- **Data shown**

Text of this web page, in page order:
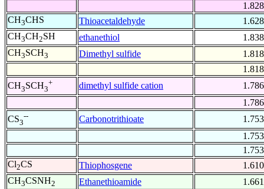
1.828
CH3CHS Thioacetaldehyde
1.628
CH3CH2SH ethanethiol
1.838
CH3SCH3 Dimethyl sulfide
1.818
1.818
CH3SCH3
+ dimethyl sulfide cation
1.786
1.786
CS3
-- Carbonotrithioate
1.753
1.753
1.753
Cl2CS Thiophosgene
1.610
CH3CSNH2 Ethanethioamide
1.661
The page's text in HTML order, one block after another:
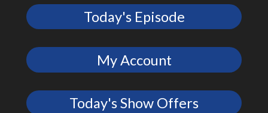
Today's Episode
My Account
Today's Show Offers
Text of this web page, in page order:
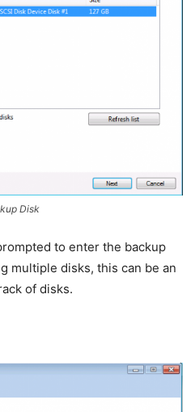
Disk
to enter the backup
multiple disks, this can be an
of disks.
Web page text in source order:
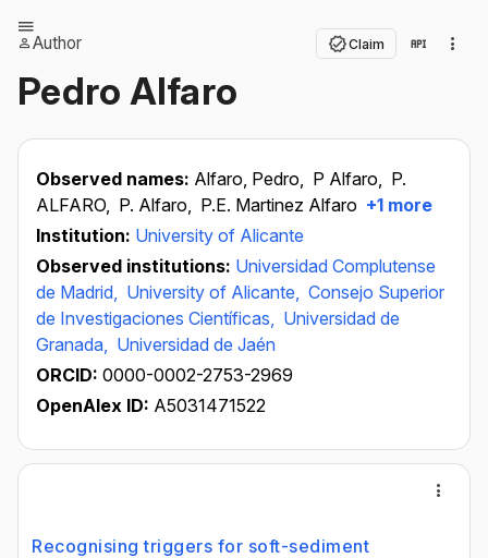
Author Claim
Pedro Alfaro
Observed names: Alfaro, Pedro, P Alfaro, P.
ALFARO, P. Alfaro, P.E. Martinez Alfaro +1 more
Institution: University of Alicante
Observed institutions: Universidad Complutense
de Madrid, University of Alicante, Consejo Superior
de Investigaciones Científicas, Universidad de
Granada, Universidad de Jaén
ORCID: 0000-0002-2753-2969
OpenAlex ID: A5031471522
Recognising triggers for soft-sediment
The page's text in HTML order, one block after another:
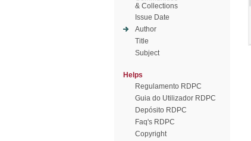
& Collections
Issue Date
Author
Title
Subject
Helps
Regulamento RDPC
Guia do Utilizador RDPC
Depósito RDPC
Faq's RDPC
Copyright

- **The problem**
From the first line to the last, set down the records exactly, leaving out images.

- **Solution to the problem**
Text of this web page, in page order:
1.828
CH3CHS Thioacetaldehyde
1.628
CH3CH2SH ethanethiol
1.838
CH3SCH3 Dimethyl sulfide
1.818
1.818
CH3SCH3
+ dimethyl sulfide cation
1.786
1.786
CS3
-- Carbonotrithioate
1.753
1.753
1.753
Cl2CS Thiophosgene
1.610
CH3CSNH2 Ethanethioamide
1.661
The page's text in HTML order, one block after another:
Today's Episode
My Account
Today's Show Offers
Text of this web page, in page order:
Disk
to enter the backup
multiple disks, this can be an
of disks.
Web page text in source order:
Author Claim
Pedro Alfaro
Observed names: Alfaro, Pedro, P Alfaro, P.
ALFARO, P. Alfaro, P.E. Martinez Alfaro +1 more
Institution: University of Alicante
Observed institutions: Universidad Complutense
de Madrid, University of Alicante, Consejo Superior
de Investigaciones Científicas, Universidad de
Granada, Universidad de Jaén
ORCID: 0000-0002-2753-2969
OpenAlex ID: A5031471522
Recognising triggers for soft-sediment
The page's text in HTML order, one block after another:
& Collections
Issue Date
Author
Title
Subject
Helps
Regulamento RDPC
Guia do Utilizador RDPC
Depósito RDPC
Faq's RDPC
Copyright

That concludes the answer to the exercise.